The elder Bennett’s fellow New Yorkers didn’t take too kindly to all the gossip-mongering; angry crowds regularly gathered outside the Herald's headquarters to the point that Papa Bennett kept a cache of weapons secreted behind the walls of his office—so it’s no surprise that he sent his son away to be educated in Paris.
Bennett Sr. continued to run the paper throughout the first half of the 19th century, sensationalizing the news while also pioneering the way it was reported. In 1836, he published what many historians believe was the first newspaper interview ever (the subject, naturally, was the madam of a brothel).
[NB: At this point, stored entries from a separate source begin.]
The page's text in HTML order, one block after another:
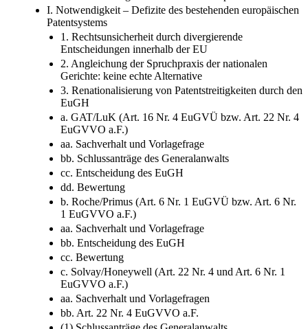
I. Notwendigkeit – Defizite des bestehenden europäischen
Patentsystems
1. Rechtsunsicherheit durch divergierende
Entscheidungen innerhalb der EU
2. Angleichung der Spruchpraxis der nationalen
Gerichte: keine echte Alternative
3. Renationalisierung von Patentstreitigkeiten durch den
EuGH
a. GAT/LuK (Art. 16 Nr. 4 EuGVÜ bzw. Art. 22 Nr. 4
EuGVVO a.F.)
aa. Sachverhalt und Vorlagefrage
bb. Schlussanträge des Generalanwalts
cc. Entscheidung des EuGH
dd. Bewertung
b. Roche/Primus (Art. 6 Nr. 1 EuGVÜ bzw. Art. 6 Nr.
1 EuGVVO a.F.)
aa. Sachverhalt und Vorlagefrage
bb. Entscheidung des EuGH
cc. Bewertung
c. Solvay/Honeywell (Art. 22 Nr. 4 und Art. 6 Nr. 1
EuGVVO a.F.)
aa. Sachverhalt und Vorlagefragen
bb. Art. 22 Nr. 4 EuGVVO a.F.
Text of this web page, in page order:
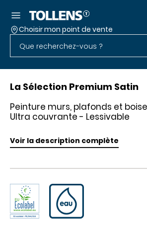
Passer la liste des
Choisir mon point de vente
Rechercher dans le site
Accéder au menu
La Sélection Premium Satin
Peinture murs, plafonds et
Ultra couvrante - Lessivable
Voir la description complète
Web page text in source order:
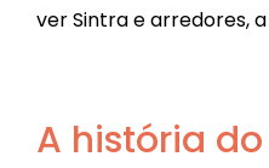
ver Sintra e arredores,
A história
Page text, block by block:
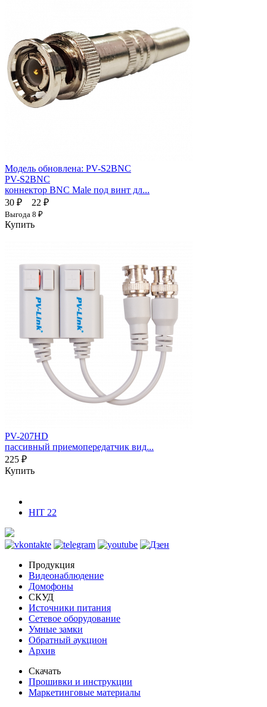
Модель обновлена: PV-S2BNC
PV-S2BNC
коннектор BNC Male под винт дл...
30 ₽
22 ₽
Выгода 8 ₽
Купить
PV-207HD
пассивный приемопередатчик вид...
225 ₽
Купить
HIT 22
Продукция
Видеонаблюдение
Домофоны
СКУД
Источники питания
Сетевое оборудование
Умные замки
Обратный аукцион
Архив
Скачать
Прошивки и инструкции
Маркетинговые материалы
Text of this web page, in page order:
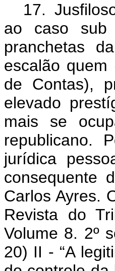
17.
ao caso sub
pranchetas
escalão
de Contas),
elevado
mais se
republicano.
jurídica
consequente
Carlos Ayres.
Revista do
Volume 8. 2º
20) II - “A
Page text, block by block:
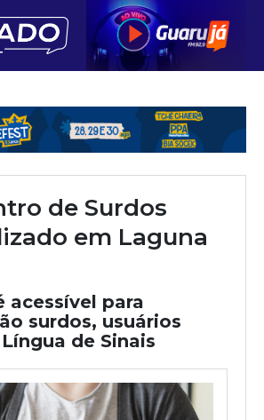
de Surdos
em Laguna
acessível para
surdos, usuários
de Sinais
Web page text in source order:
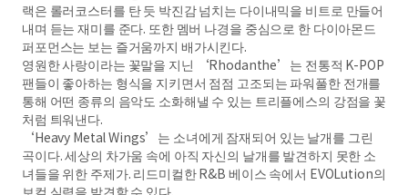
랙은 롤러코스터를 탄 듯 박진감 넘치는 다이내믹을 비트로 만들어
내며 듣는 재미를 준다. 또한 멤버 나경을 중심으로 한 다이아몬드
퍼포먼스는 보는 즐거움까지 배가시킨다.
영원한 사랑이라는 꽃말을 지닌 ‘Rhodanthe’는 전통적 K-POP
팬들이 좋아하는 형식을 지키면서 점점 고조되는 파워풀한 전개를
통해 어떤 종류의 음악도 소화해낼 수 있는 트리플에스의 강점을 꽃
처럼 틔워낸다.
‘Heavy Metal Wings’는 소녀에게 잠재되어 있는 날개를 그린
곡이다. 세상의 차가움 속에 아직 자신의 날개를 발견하지 못한 소
녀들을 위한 주제가. 리드미컬한 R&B 베이스 속에서 EVOLution의
보컬 실력을 발견할 수 있다.
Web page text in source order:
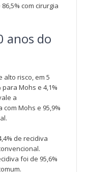
com cirurgia
anos do
alto risco, em 5
Mohs e 4,1%
a
Mohs e 95,9%
de recidiva
foi de 95,6%
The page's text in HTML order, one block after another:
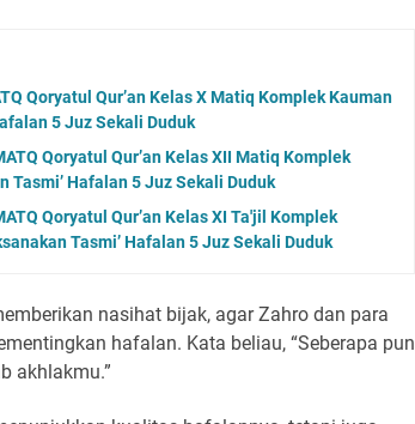
Qoryatul Qur’an Kelas X Matiq Komplek Kauman
5 Juz Sekali Duduk
Qoryatul Qur’an Kelas XII Matiq Komplek
Tasmi’ Hafalan 5 Juz Sekali Duduk
Qoryatul Qur’an Kelas XI Ta'jil Komplek
Tasmi’ Hafalan 5 Juz Sekali Duduk
nasihat bijak, agar Zahro dan para
hafalan. Kata beliau, “Seberapa pun
akhlakmu.”

So by 1886, when Bennett ceded editorial control of the paper to his then-25-year-old son, the Herald was well established.
THE LUCKY OWL
Bennett the younger first arrived on the New York scene as a teenager. Commanding a luxury yacht (courtesy of dad), he distinguished himself in the boating world at an early age and, at 16, became the youngest ever member of the New York Yachting Club. He took his ship to battle during the Civil War, spending a year at sea in the service of the Union. Legend has it that one night on the water, the warning hoot of an owl woke a sleeping Bennett and prevented his ship from running aground.
Whether the story is true or not, it was the catalyst for a lifelong obsession with owls. Bennett could not get enough of the predatory birds: he ran editorials on species preservation in the Herald and collected owls (both live and statuary) throughout his life. When he commissioned renowned architect Stanford White to design a new Herald building in the 1890s, it included plans to have the roof lined with bronze owl effigies—26 of them—whose eyes flashed at regular intervals with electric light.
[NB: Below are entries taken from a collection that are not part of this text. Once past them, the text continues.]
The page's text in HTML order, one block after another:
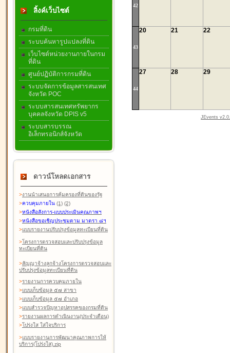
ลิ้งค์เว็บไซต์
กรมที่ดิน
ระบบค้นหารูปแปลงที่ดิน
เว็บไซต์หน่วยงานภายในกรม
ที่ดิน
ศูนย์ปฏิบัติการกรมที่ดิน
ระบบจัดการข้อมูลสารสนเทศ
จังหวัด POC
ระบบสารสนเทศทรัพยากร
บุคคลจังหวัด DPIS v5
ระบบสารบรรณ
อิเล็กทรอนิกส์จังหวัด
ดาวน์โหลดเอกสาร
>งานนำเสนอการคุ้มครองที่ดินของรัฐ
>ควบคุมภายใน (1) (2)
>หนังสือสังการ-แบบประเมินคุณภาพฯ
>หนังสือขอเชิญประชุมตาม มาตรา ๘ฯ
>แบบรายงานปรับปรุงข้อมูลทะเบียนที่ดิน
>โครงการตรวจสอบและปรับปรุงข้อมูล
ทะเบียนที่ดิน
>สัญญาจ้างลูกจ้างโครงการตรวจสอบและ
ปรับปรุงข้อมูลทะเบียนที่ดิน
>รายงานการควบคุมภายใน
>แบบเก็บข้อมูล ๕๗ สาขา
>แบบเก็บข้อมูล ๕๗ อำเภอ
>แบบสำรวจปัญหาอุปสรรคของกรมที่ดิน
>รายงานผลการดำเนินงาน(ประจำเดือน)
>โปร่งใส ใส่ใจบริการ
>แบบรายงานการพัฒนาคุณภาพการให้
บริการ(โปร่งใส).zip
42
43
20 21 22
44
27 28 29
JEvents
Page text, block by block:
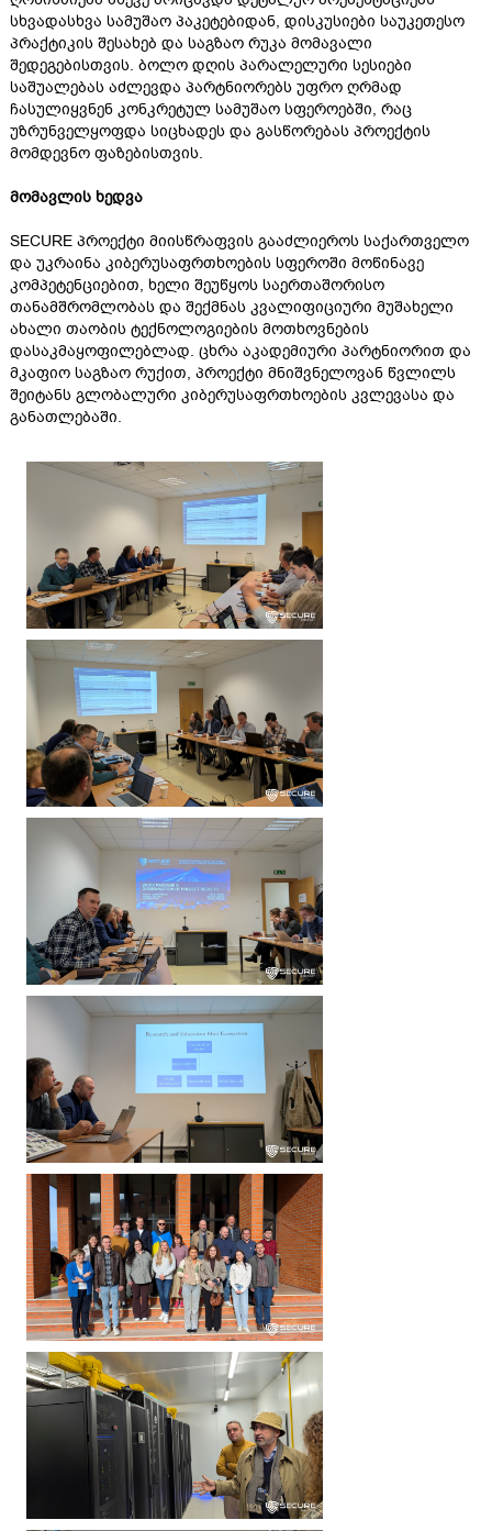
სხვადასხვა სამუშაო პაკეტებიდან, დისკუსიები საუკეთესო
პრაქტიკის შესახებ და საგზაო რუკა მომავალი
შედეგებისთვის. ბოლო დღის პარალელური სესიები
საშუალებას აძლევდა პარტნიორებს უფრო ღრმად
ჩასულიყვნენ კონკრეტულ სამუშაო სფეროებში, რაც
უზრუნველყოფდა სიცხადეს და გასწორებას პროექტის
მომდევნო ფაზებისთვის.
მომავლის ხედვა
SECURE პროექტი მიისწრაფვის გააძლიეროს საქართველო
და უკრაინა კიბერუსაფრთხოების სფეროში მოწინავე
კომპეტენციებით, ხელი შეუწყოს საერთაშორისო
თანამშრომლობას და შექმნას კვალიფიციური მუშახელი
ახალი თაობის ტექნოლოგიების მოთხოვნების
დასაკმაყოფილებლად. ცხრა აკადემიური პარტნიორით და
მკაფიო საგზაო რუქით, პროექტი მნიშვნელოვან წვლილს
შეიტანს გლობალური კიბერუსაფრთხოების კვლევასა და
განათლებაში.

Though the building was demolished in 1921, two of the owls now flank the Minerva statue (which also began life on the building’s roof) that stands in modern-day Herald Square—and their eyes still glow a ghostly shade of green.
YACHT ROCK
There’s a reason why Bennett’s nickname around the NYYC was “The Mad Commodore.” Though he engaged in every rich-boy pastime under the sun—polo, ballooning, tennis—his lifelong passion was yachting. He won the first-ever transatlantic yacht race in 1866, guiding the Henrietta on a two-week voyage from the New Jersey coast to the Isle of Wight. Aboard his next vessel, a steam yacht called the Namouna, he entertained artists, painters, bon vivants, and even a very young Winston Churchill.
But they were all outdone by the Lysistrata, a 300-foot monster with such onboard amenities as a Turkish bath, a milk cow in a fan-cooled stall, a theater troupe, and a luxury automobile—which he drove across Bermuda in 1906, marking the first car ever to touch the island’s soil. His joy ride earned him the enmity of two prominent vacationers: Mark Twain and a pre-presidential Woodrow Wilson, who campaigned to have cars banned from Bermuda after they saw Bennett roaring around in his De Dion-Bouton.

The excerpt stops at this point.